# 8.6 Mathematical models of hippocampal spatial memory  (Page 3/13)

 Page 3 / 13 Integrate and Fire cell Circuit Diagram. Consists of leak current, capacitive current, and excitatory postsynaptic current. In our simulation, all synapses are excitatory. Figure from Mathematics for Neuroscientists .

We model the place cell's voltage using the Conductance-based Integrate and Fire model, as pictured by the circuit diagram above. Cell voltage, or the voltage difference across the cell membrane, which we define as ${V}_{m}$ , is modified via the flow of charged ions across the cell membrane. In our integrate and fire model, we implement three parallel components through which cell voltage is adjusted. The first parallel component represents our leak current resulting from the flow of chloride ions through leaky channels.

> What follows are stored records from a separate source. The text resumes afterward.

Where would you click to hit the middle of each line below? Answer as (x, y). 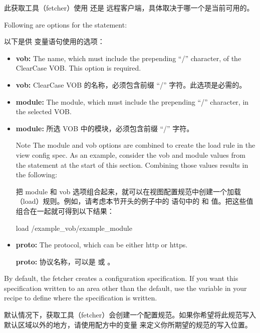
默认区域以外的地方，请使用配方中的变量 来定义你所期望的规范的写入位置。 (128, 324)
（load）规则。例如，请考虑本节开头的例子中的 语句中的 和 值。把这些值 (135, 201)
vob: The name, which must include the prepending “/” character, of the (128, 58)
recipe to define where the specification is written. (81, 298)
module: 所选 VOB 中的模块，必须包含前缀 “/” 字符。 (105, 128)
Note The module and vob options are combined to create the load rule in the (136, 145)
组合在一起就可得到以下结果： (65, 211)
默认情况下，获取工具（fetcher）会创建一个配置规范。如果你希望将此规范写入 (130, 315)
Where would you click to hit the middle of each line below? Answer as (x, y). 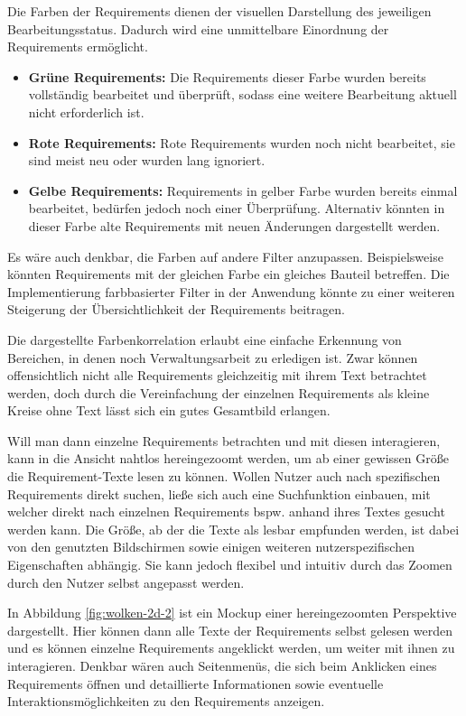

The chloride ions will travel across the membrane to reach their resting potential, which we denote as ${V}_{Cl}$ or ${V}_{rest}$ (used later in the text), of -70 mV. The flow of ions is limited by a conductance ${g}_{Cl}$ , which remains fixed at a value of 1 mS/cm ${}^{2}$ . S represents Siemens, the reciprocal of the unit of resistance $\Omega$ . When we put these terms together using Ohm's law and solve for chloride current, we get:

${I}_{Cl}={g}_{Cl}\left({V}_{m}-{V}_{Cl}\right)$

The second parallel component of the integrate and fire model consists of a capacitor, indicative of the cell membrane's ability to separate electrical charge (in the form of ions). For this component, the capacitive current, ${I}_{C}$ represents the current due to the change in transmembrane voltage. This current takes the following form:

${I}_{C}={C}_{m}\frac{d{V}_{m}}{dt}$

Here, ${C}_{m}$ denotes the membrane's capacitance, or ability to store charge. We use the value of ${C}_{m}$ = 20 $\mu$ F/cm ${}^{2}$ .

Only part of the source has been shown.